Située à la rue Nord Alexis, au numéro 14, la gaguère de l’agronome Jerry propose des combats spectaculaires. Les préliminaires sont dirigés par l’arbitre Nélio Saint-Eloi. Après le pesage et le choix des combattants, chaque propriétaire asperge son coq avec sa propre salive pour le rafraîchir avant d’aiguiser ses éperons à l’aide d’un canif.

Le pari est fixé à 3 000 gourdes, dont environ 3 % reviennent à l’arbitre, qui joue un rôle essentiel : il inspecte les gallinacés, donne le coup d’envoi, contrôle la durée du combat (qui ne doit pas dépasser 29 minutes) et désigne le vainqueur.
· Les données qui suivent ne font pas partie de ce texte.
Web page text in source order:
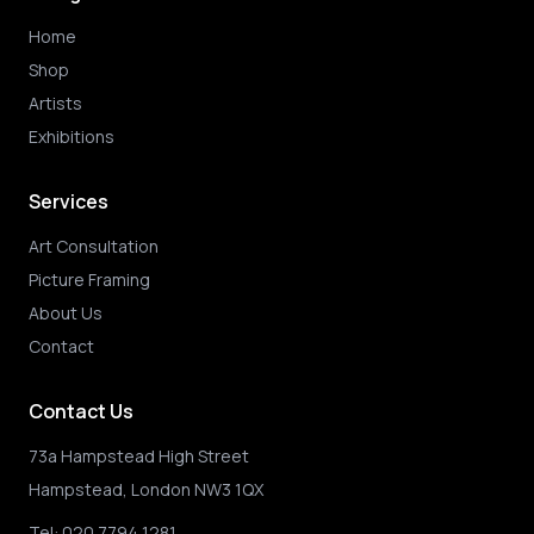
Home
Shop
Artists
Exhibitions
Services
Art Consultation
Picture Framing
About Us
Contact
Contact Us
73a Hampstead High Street
Hampstead, London NW3 1QX
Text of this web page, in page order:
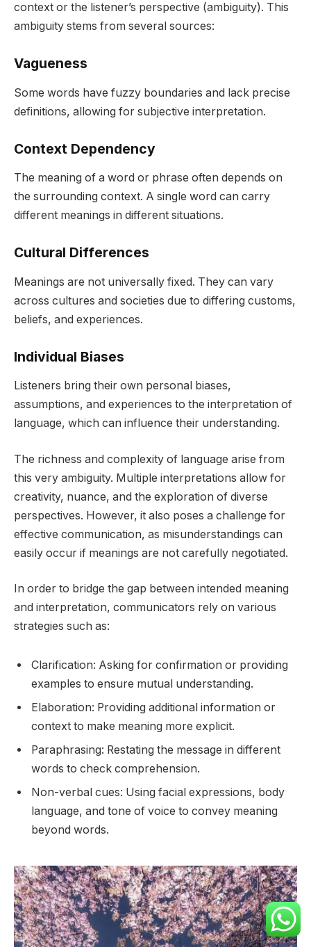
context or the listener’s perspective (ambiguity). This
ambiguity stems from several sources:
Vagueness
Some words have fuzzy boundaries and lack precise
definitions, allowing for subjective interpretation.
Context Dependency
The meaning of a word or phrase often depends on
the surrounding context. A single word can carry
different meanings in different situations.
Cultural Differences
Meanings are not universally fixed. They can vary
across cultures and societies due to differing customs,
beliefs, and experiences.
Individual Biases
Listeners bring their own personal biases,
assumptions, and experiences to the interpretation of
language, which can influence their understanding.
The richness and complexity of language arise from
this very ambiguity. Multiple interpretations allow for
creativity, nuance, and the exploration of diverse
perspectives. However, it also poses a challenge for
effective communication, as misunderstandings can
easily occur if meanings are not carefully negotiated.
In order to bridge the gap between intended meaning
and interpretation, communicators rely on various
strategies such as:
Clarification: Asking for confirmation or providing
examples to ensure mutual understanding.
Elaboration: Providing additional information or
context to make meaning more explicit.
Paraphrasing: Restating the message in different
words to check comprehension.
Non-verbal cues: Using facial expressions, body
language, and tone of voice to convey meaning
beyond words.
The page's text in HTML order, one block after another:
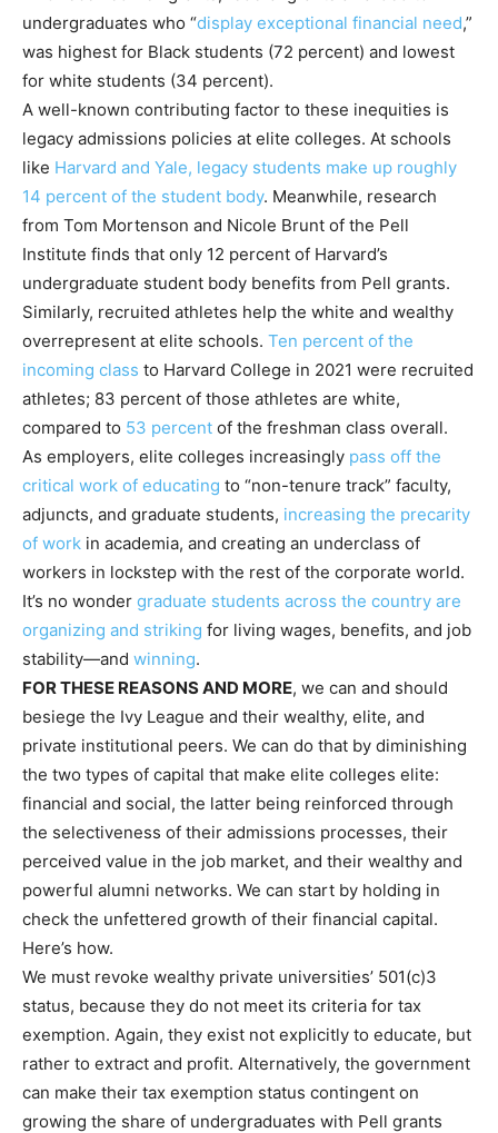
undergraduates who “display exceptional financial need,”
was highest for Black students (72 percent) and lowest
for white students (34 percent).
A well-known contributing factor to these inequities is
legacy admissions policies at elite colleges. At schools
like Harvard and Yale, legacy students make up roughly
14 percent of the student body. Meanwhile, research
from Tom Mortenson and Nicole Brunt of the Pell
Institute finds that only 12 percent of Harvard’s
undergraduate student body benefits from Pell grants.
Similarly, recruited athletes help the white and wealthy
overrepresent at elite schools. Ten percent of the
incoming class to Harvard College in 2021 were recruited
athletes; 83 percent of those athletes are white,
compared to 53 percent of the freshman class overall.
As employers, elite colleges increasingly pass off the
critical work of educating to “non-tenure track” faculty,
adjuncts, and graduate students, increasing the precarity
of work in academia, and creating an underclass of
workers in lockstep with the rest of the corporate world.
It’s no wonder graduate students across the country are
organizing and striking for living wages, benefits, and job
stability—and winning.
FOR THESE REASONS AND MORE, we can and should
besiege the Ivy League and their wealthy, elite, and
private institutional peers. We can do that by diminishing
the two types of capital that make elite colleges elite:
financial and social, the latter being reinforced through
the selectiveness of their admissions processes, their
perceived value in the job market, and their wealthy and
powerful alumni networks. We can start by holding in
check the unfettered growth of their financial capital.
Here’s how.
We must revoke wealthy private universities’ 501(c)3
status, because they do not meet its criteria for tax
exemption. Again, they exist not explicitly to educate, but
rather to extract and profit. Alternatively, the government
can make their tax exemption status contingent on
growing the share of undergraduates with Pell grants
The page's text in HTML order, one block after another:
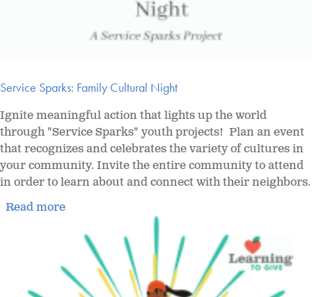
Service Sparks: Family Cultural Night
Ignite meaningful action that lights up the world
through "Service Sparks" youth projects! Plan an event
that recognizes and celebrates the variety of cultures in
your community. Invite the entire community to attend
in order to learn about and connect with their neighbors.
Read more
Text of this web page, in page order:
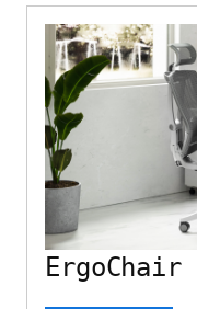
ErgoChair
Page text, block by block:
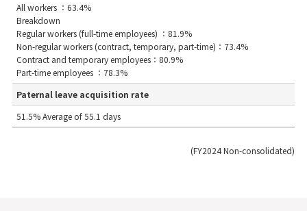
All workers ：63.4%
Breakdown
Regular workers (full-time employees) ：81.9%
Non-regular workers (contract, temporary, part-time)：73.4%
Contract and temporary employees：80.9%
Part-time employees ：78.3%
Paternal leave acquisition rate
51.5% Average of 55.1 days
(FY2024 Non-consolidated)
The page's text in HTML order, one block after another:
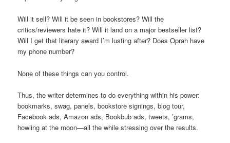
Will it sell? Will it be seen in bookstores? Will the
critics/reviewers hate it? Will it land on a major bestseller list?
Will I get that literary award I’m lusting after? Does Oprah have
my phone number?
None of these things can you control.
Thus, the writer determines to do everything within his power:
bookmarks, swag, panels, bookstore signings, blog tour,
Facebook ads, Amazon ads, Bookbub ads, tweets, ’grams,
howling at the moon—all the while stressing over the results.

Dans l’assistance, les spectateurs parient des sommes en fonction de la robustesse et de la combativité de l’animal. Pè Cius, un habitué, explique : « Parier sur un coq repose sur son poids, ses performances et parfois la réputation de son propriétaire. »
La foule, essentiellement composée d’hommes, s’anime bruyamment en criant : « Ale wouj ! Ale nwa ! » – des encouragements pour leurs champions, entre verres d’alcool et bouffées de cigarettes.
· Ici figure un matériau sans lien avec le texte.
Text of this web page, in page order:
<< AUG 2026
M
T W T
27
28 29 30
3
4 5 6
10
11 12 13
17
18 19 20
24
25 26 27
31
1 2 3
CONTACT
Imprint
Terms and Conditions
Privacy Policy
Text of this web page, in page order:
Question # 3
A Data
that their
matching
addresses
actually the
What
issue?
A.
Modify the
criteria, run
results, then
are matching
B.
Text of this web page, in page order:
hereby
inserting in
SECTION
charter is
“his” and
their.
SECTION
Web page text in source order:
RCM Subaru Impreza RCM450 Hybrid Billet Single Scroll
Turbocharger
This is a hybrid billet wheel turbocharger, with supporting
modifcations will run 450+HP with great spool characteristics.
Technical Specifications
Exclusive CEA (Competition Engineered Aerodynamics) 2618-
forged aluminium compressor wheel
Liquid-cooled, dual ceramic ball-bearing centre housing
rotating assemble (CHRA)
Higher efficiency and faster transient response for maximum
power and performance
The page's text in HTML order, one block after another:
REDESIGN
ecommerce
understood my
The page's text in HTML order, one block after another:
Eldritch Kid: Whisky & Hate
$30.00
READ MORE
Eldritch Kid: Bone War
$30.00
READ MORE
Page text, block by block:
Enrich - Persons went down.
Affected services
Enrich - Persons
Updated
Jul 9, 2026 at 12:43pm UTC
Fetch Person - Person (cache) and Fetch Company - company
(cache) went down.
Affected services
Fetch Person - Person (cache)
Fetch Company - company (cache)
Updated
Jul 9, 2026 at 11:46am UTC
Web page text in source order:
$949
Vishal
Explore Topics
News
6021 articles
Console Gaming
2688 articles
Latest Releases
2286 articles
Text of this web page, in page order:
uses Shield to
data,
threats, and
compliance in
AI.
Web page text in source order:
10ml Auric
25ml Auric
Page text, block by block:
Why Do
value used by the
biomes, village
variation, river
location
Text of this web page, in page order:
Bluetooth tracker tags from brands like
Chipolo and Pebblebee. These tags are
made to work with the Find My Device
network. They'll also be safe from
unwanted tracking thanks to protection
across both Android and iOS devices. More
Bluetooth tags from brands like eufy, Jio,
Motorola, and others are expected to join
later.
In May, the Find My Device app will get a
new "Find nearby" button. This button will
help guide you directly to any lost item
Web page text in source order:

Le combat est impitoyable, et les gallinacés finissent souvent mutilés. Deux redoutables coqs borgnes s’affrontent dans un duel sanglant. Le coq kalite de Monsieur Johny l’emporte en crevant l’œil de son adversaire, le coq de Monsieur Bernard, l’aveuglant totalement avant de l’assaillir à coups de bec et d’éperons. Selon la coutume, le corps du vaincu revient au propriétaire du vainqueur, selon une pratique appelée ploum.
Un symbole de bravoure
Le coq, cet animal familier qui annonce l’aube, ne sert pas seulement d’horloge traditionnelle : il symbolise aussi la bravoure. « Dans les gaguères, le coq incarne l’intelligence et le courage. Il ne recule jamais devant un combat à mort. Guerrier intrépide, il reste énergique en toutes circonstances », s’exclame un amateur connu sous le nom de Pip-Pip.
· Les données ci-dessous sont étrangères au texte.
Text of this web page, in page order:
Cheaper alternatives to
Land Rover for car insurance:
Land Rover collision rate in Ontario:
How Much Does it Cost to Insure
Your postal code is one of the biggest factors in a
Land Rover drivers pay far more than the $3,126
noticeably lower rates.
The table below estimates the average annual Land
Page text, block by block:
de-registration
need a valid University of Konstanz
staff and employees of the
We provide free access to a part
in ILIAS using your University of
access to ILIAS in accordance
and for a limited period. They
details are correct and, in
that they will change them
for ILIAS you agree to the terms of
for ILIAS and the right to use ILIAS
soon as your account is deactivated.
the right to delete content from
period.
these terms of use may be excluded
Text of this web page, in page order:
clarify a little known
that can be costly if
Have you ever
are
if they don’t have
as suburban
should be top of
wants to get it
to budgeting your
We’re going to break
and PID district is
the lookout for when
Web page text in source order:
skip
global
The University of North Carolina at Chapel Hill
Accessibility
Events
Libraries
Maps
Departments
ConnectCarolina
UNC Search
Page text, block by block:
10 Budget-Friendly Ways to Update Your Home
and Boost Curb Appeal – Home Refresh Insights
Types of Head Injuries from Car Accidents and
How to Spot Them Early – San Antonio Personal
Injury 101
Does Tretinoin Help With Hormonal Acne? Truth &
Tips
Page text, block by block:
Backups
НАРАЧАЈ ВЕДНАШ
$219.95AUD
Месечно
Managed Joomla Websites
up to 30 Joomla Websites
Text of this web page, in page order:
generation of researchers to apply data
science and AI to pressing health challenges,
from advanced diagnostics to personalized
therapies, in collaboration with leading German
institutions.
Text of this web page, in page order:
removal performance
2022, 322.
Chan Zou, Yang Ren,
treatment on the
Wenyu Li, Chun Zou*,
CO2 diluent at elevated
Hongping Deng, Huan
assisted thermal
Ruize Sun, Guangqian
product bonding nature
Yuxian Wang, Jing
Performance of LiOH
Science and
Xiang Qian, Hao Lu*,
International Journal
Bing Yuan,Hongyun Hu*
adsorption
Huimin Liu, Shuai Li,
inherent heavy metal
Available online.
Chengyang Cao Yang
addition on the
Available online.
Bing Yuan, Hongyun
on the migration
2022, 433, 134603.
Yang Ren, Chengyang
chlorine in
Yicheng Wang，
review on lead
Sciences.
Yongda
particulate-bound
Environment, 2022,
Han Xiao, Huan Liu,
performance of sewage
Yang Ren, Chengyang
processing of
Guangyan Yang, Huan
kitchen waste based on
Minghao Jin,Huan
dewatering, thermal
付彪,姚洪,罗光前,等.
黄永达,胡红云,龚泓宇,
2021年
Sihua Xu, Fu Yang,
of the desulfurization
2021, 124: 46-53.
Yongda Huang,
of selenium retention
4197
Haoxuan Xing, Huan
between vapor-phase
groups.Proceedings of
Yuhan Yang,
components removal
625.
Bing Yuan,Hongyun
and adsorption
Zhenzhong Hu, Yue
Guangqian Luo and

« Lorsqu’un amateur gagne un combat, il ne remporte pas seulement l’argent du pari : il gagne aussi en fierté et en prestige parmi ses pairs, ce qui renforce sa réputation dans le milieu »,
ajoute Lesly.
Un loisir qui tisse des liens sociaux
Espace de loisir incontournable dans la culture haïtienne, la gaguère joue un rôle social majeur. Selon Lesly, elle contribue à renforcer les relations entre différentes classes sociales : « Dans une gaguère, il n’y a pas de distinction sociale. Chômeurs, professionnels, intellectuels et paysans se côtoient pour admirer le spectacle. »
De plus, une grande solidarité existe entre les amateurs de coqs. « Lorsque l’un des membres de l’association est en difficulté, tous se mobilisent pour l’aider. C’est cet esprit de fraternité qui me retient le plus dans ce milieu », souligne Lesly.
Un business lucratif
Le combat de coq ne relève pas uniquement du divertissement : il constitue aussi une économie à part entière. Ce marché génère des emplois et stimule les revenus des petits commerçants. « Comme un stade de football, une gaguère emploie des agents d’entretien, un agent de sécurité chargé aussi de collecter les frais d’admission, ainsi qu’un bistrot et une petite boutique », explique Lesly.
En janvier, mois des DEZAFI (tournoi regroupant diverses associations et amateurs de coqs), les paris explosent. Dans des gaguères réputées comme celle de Matéus, sur la route de Frères, les mises de base avoisinent les 50 000 gourdes. Certains paris, impliquant de grands joueurs, atteignent 500 000, voire 750 000 gourdes.
À la fois ancrée dans le passé et omniprésente dans le présent, cette tradition populaire continue d’imprégner la culture haïtienne, mêlant histoire, littérature et économie au sein d’un univers où la passion du jeu demeure intacte.